- Episode no.: Season 1 Episode 21
- Directed by: Leonard Horn
- Written by: Anthony Lawrence
- Cinematography by: Kenneth Peach
- Production code: 25
- Original air date: February 17, 1964

Guest appearances
- Lee Kinsolving; Kent Smith; John Milford; Crahan Denton; Bennye Gatteys;

Episode chronology
| ← Previous "The Bellero Shield" | Next → "Specimen: Unknown" |

= The Children of Spider County =

"The Children of Spider County" is an episode of the original The Outer Limits television show. It first aired on February 17, 1964, during the first season.

==Opening narration==
"In light of today's growing anxieties, it has become more absolute that the wealth of a nation consists in the number of superior men that it harbors. It is therefore a matter of deep concern, and deeper consequence, when four of the most magnificent and promising young minds in the country suddenly disappear off the face of the Earth..."

==Plot==
A group of four young prodigies has mysteriously vanished, now all influential figures, and it is noted that they all hailed from the same remote area, Spider County, and that they share the same middle name of Eros, an obscure planet in the Krell galaxy orbiting the Orion constellation.
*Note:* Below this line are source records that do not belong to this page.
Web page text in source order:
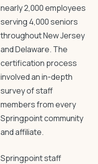
nearly 2,000 employees
serving 4,000 seniors
throughout New Jersey
and Delaware. The
certification process
involved an in-depth
survey of staff
members from every
Springpoint community
and affiliate.
Springpoint staff
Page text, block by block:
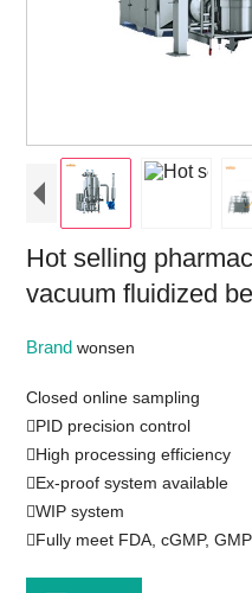
Hot selling
vacuum fluidized
Brandwonsen
Closed online sampling
PID precision control
High processing efficiency
Ex-proof system available
WIP system
Fully meet FDA, cGMP, GMP
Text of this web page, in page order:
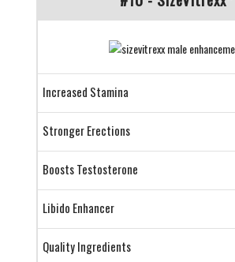
Increased Stamina
Stronger Erections
Boosts Testosterone
Libido Enhancer
Quality Ingredients
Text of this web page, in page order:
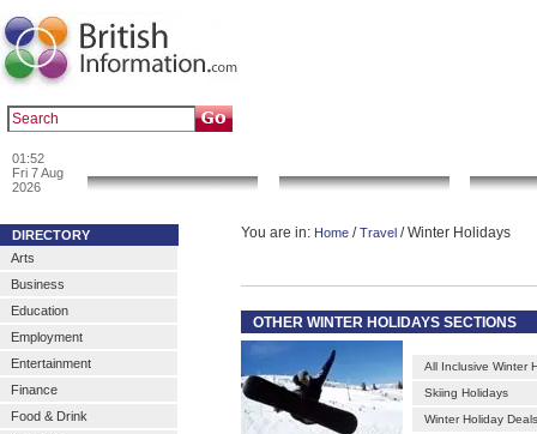
01:52
Fri 7 Aug
2026
DIRECTORY
Arts
Business
Education
Employment
Entertainment
Finance
Food & Drink
You are in: Home /Travel / Winter Holidays
OTHER WINTER HOLIDAYS SECTIONS
All Inclusive Winter
Skiing Holidays
Winter Holiday Deals
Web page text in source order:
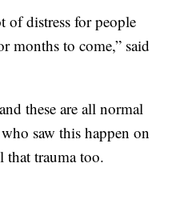
of distress for people
months to come,” said
these are all normal
saw this happen on
that trauma too.
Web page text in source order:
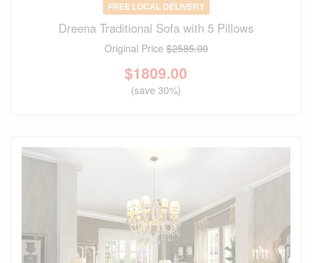
FREE LOCAL DELIVERY
Dreena Traditional Sofa with 5 Pillows
Original Price$2585.00
$1809.00
(save 30%)
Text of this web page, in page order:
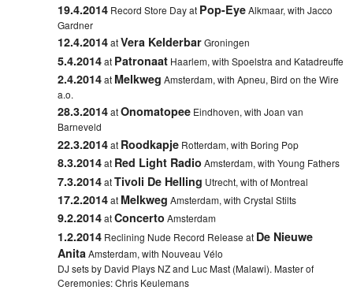
19.4.2014 Record Store Day at Pop-EyeAlkmaar, with Jacco
Gardner
12.4.2014atVera KelderbarGroningen
5.4.2014at Patronaat Haarlem, withSpoelstra and Katadreuffe
2.4.2014at Melkweg Amsterdam, with Apneu, Bird on the Wire
a.o.
28.3.2014atOnomatopee Eindhoven,with Joan van
Barneveld
22.3.2014at Roodkapje Rotterdam,with Boring Pop
8.3.2014at Red Light Radio Amsterdam, with Young Fathers
7.3.2014atTivoli De Helling Utrecht, with of Montreal
17.2.2014at Melkweg Amsterdam, with Crystal Stilts
9.2.2014atConcerto Amsterdam
1.2.2014 Reclining Nude Record Release at De Nieuwe
Anita Amsterdam, with Nouveau Vélo
DJ sets by David Plays NZ and Luc Mast (Malawi). Master of
Ceremonies: Chris Keulemans
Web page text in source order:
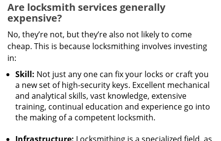
Are locksmith services generally
expensive?
No, they’re not, but they’re also not likely to come
cheap. This is because locksmithing involves investing
in:
Skill: Not just any one can fix your locks or craft you
a new set of high-security keys. Excellent mechanical
and analytical skills, vast knowledge, extensive
training, continual education and experience go into
the making of a competent locksmith.
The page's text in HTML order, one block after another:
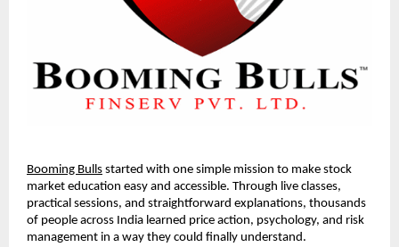
Booming Bulls started with one simple mission to make stock
market education easy and accessible. Through live classes,
practical sessions, and straightforward explanations, thousands
of people across India learned price action, psychology, and risk
management in a way they could finally understand.
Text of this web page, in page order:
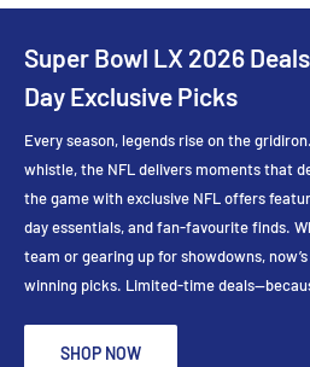
Super Bowl LX 2026
Day Exclusive Picks
Every season, legends rise on the
whistle, the NFL delivers moments that
the game with exclusive NFL offers
day essentials, and fan-favourite finds.
team or gearing up for showdowns,
winning picks. Limited-time
SHOP NOW
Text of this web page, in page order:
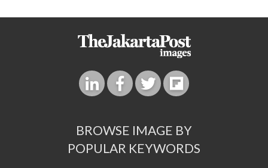
BROWSE IMAGE BY
POPULAR KEYWORDS
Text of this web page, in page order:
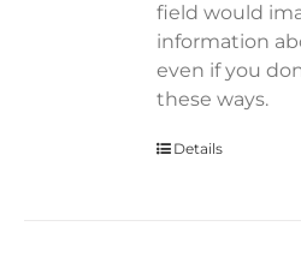
field would
information
even if you
these ways.
Details
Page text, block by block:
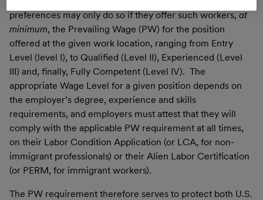
preferences may only do so if they offer such workers,at
minimum, the Prevailing Wage (PW) for the position
offered at the given work location, ranging from Entry
Level (level I), to Qualified (Level II), Experienced (Level
III) and, finally, Fully Competent (Level IV). The
appropriate Wage Level for a given position depends on
the employer’s degree, experience and skills
requirements, and employers must attest that they will
comply with the applicable PW requirement at all times,
on their Labor Condition Application (or LCA, for non-
immigrant professionals) or their Alien Labor Certification
(or PERM, for immigrant workers).
The PW requirement therefore serves to protect both U.S.
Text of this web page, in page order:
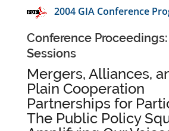
2004 GIA Conference
Conference
Sessions
Mergers, Alliances,
Plain Cooperation
Partnerships for
The Public Policy
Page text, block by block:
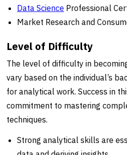
Data Science Professional
Market Research and
Level of Difficulty
The level of difficulty in
vary based on the individual’s
for analytical work. Success in
commitment to mastering
techniques.
Strong analytical skills are
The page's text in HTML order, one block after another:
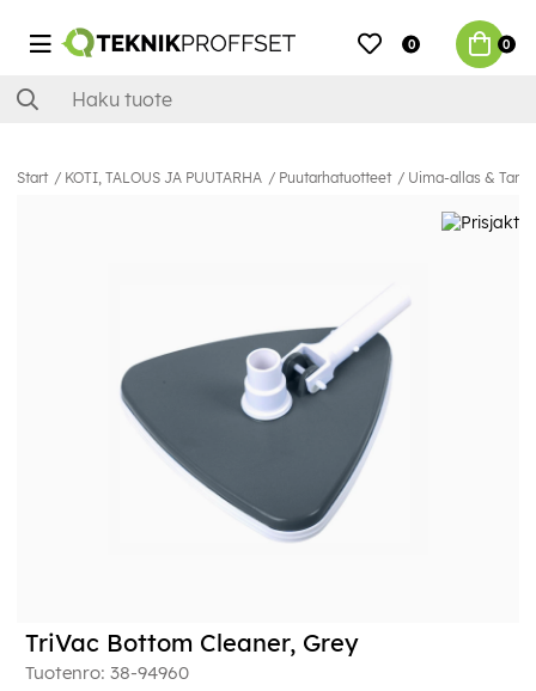
0 0
Start KOTI, TALOUS JA PUUTARHA Puutarhatuotteet Uima-allas &
TriVac Bottom Cleaner, Grey
Tuotenro: 38-94960
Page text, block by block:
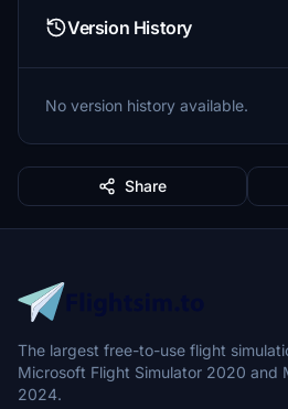
Version History
No version history available.
Share
The largest free-to-use flight
Microsoft Flight Simulator 2020 and
2024.
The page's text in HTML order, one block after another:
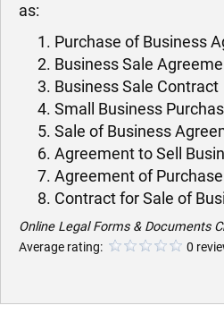
as:
Purchase of Business
Business Sale
Business Sale Contract
Small Business
Sale of Business
Agreement to Sell
Agreement of
Contract for Sale of
Online Legal Forms & Documents
Average rating:
0
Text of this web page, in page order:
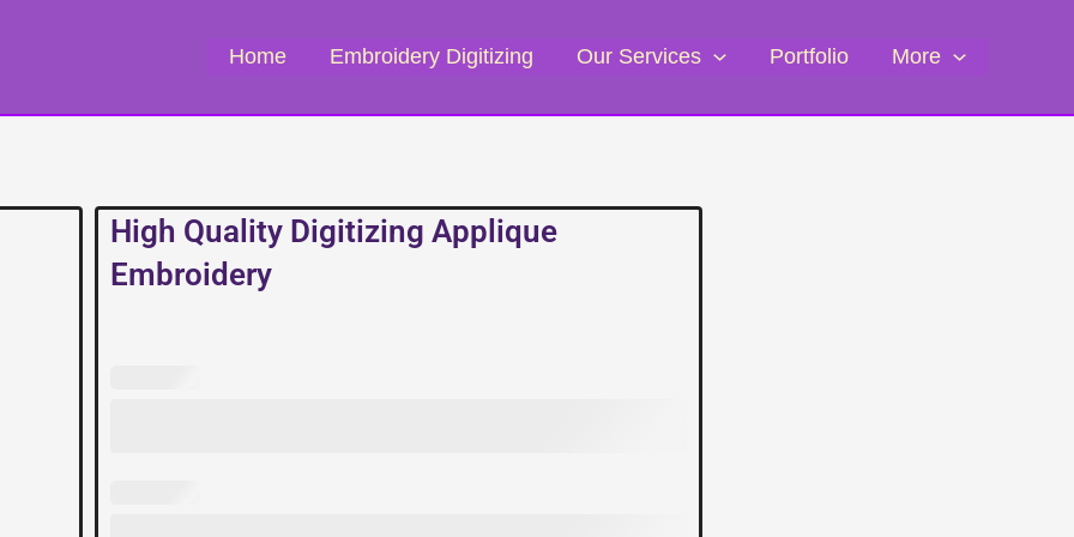
Home Embroidery Digitizing Our Services Portfolio More
High Quality Digitizing Applique
Embroidery
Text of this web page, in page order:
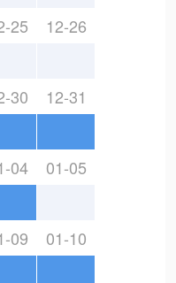
25 12-26
30 12-31
04 01-05
09 01-10
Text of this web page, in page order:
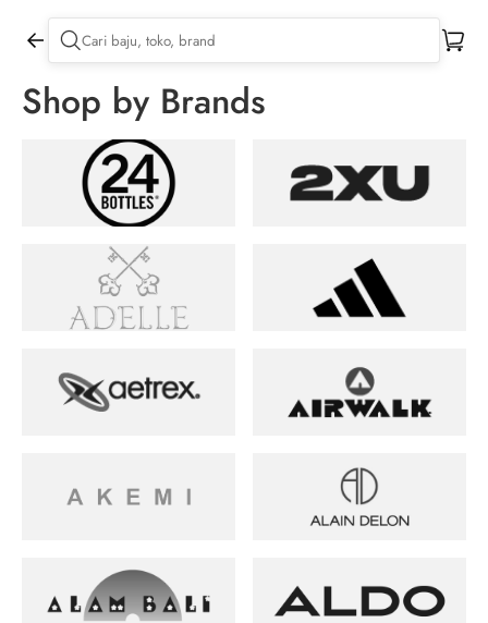
Shop by Brands
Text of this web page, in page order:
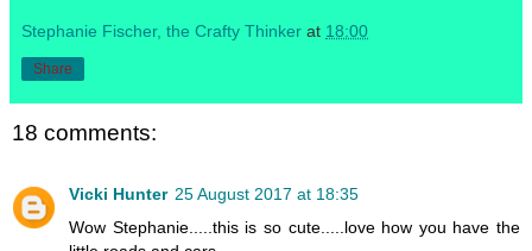
Stephanie Fischer, the Crafty Thinker at 18:00
Share
18 comments:
Vicki Hunter 25 August 2017 at 18:35
Wow Stephanie.....this is so cute.....love how you have the
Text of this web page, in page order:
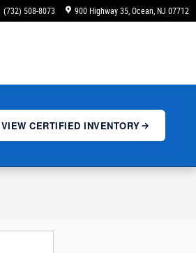
(732) 508-8073 900 Highway 35 Ocean, NJ 07712
VIEW CERTIFIED INVENTORY
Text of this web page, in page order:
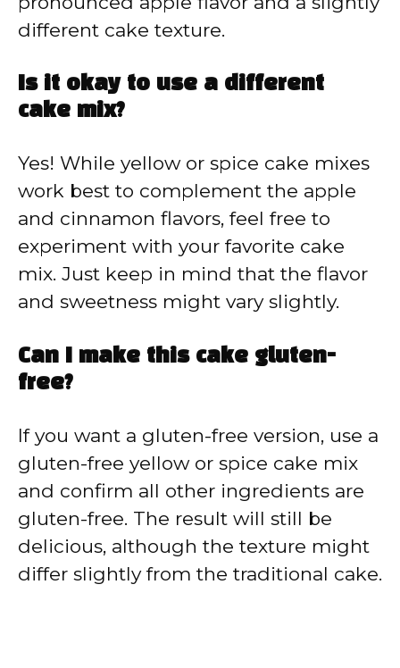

A government agent is sent to investigate the one young prodigy, Ethan Wechsler, who is still in Spider County. He has been incarcerated and accused of murdering a young girl's suitor after he telepathically "overhears" an ill-mannered remark made towards her, followed by a physical altercation between them where the suitor was killed by Ethan as an act of self-defense.

Because of his unique abilities and loner attitude, Ethan is ostracized by the citizens of Spider County, thus compelling his "father" to rescue him from his human captors and return him to Eros, together with his fellow prodigies, where they can be honored and revered for their special gifts, and not feared and despised. Following numerous attempts at escape and recapture, Ethan is finally reunited with his "brothers". He professes his love for the young girl, Anna Bishop, and is steadfast in his refusal to return with his father to Eros, having enjoyed his life on Earth despite encountering prejudice and mistrust throughout the years. The father reluctantly agrees to his son's wishes and, after Ethan convinces his brothers to remain on Earth with him, the alien patriarch departs for his homeworld in Orion without the passengers he had expected would have, unconditionally, accompanied him.

==Closing narration==
"The wealth of a nation, of a world, consists in the number of superior men that it harbors, and often it seems that these men are too different, too dreaming. And often, because they are driven by powers and dreams strange to us, they are driven away by us. But are they really so different? Are they not, after all, held by the same things that hold us-by strong love, and soft hands?"

==Production==
Interiors had to be filmed at the Samuel Goldwyn Studios, as production on "The Unknown"/"The Forms of Things Unknown" pilot/episode was using up the soundstages at KTTV.